WHAT THE TASK ASKS: Filter these entries down to lines holding "which".
•••
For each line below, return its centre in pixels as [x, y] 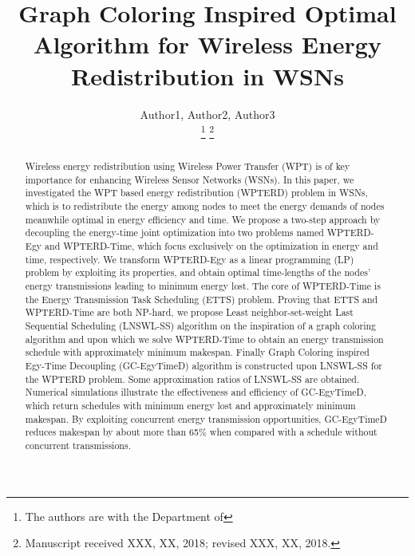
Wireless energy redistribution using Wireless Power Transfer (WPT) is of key [188, 166]
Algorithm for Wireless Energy [207, 44]
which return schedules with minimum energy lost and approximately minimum [190, 405]
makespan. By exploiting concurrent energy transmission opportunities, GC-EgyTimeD [206, 418]
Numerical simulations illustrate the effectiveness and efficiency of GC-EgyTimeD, [196, 392]
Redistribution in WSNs [207, 75]
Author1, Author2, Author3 [207, 114]
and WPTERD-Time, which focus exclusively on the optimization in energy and [211, 246]
•••
EXERCISE RESPONSE:
which return schedules with minimum energy lost and approximately minimum [190, 405]
and WPTERD-Time, which focus exclusively on the optimization in energy and [211, 246]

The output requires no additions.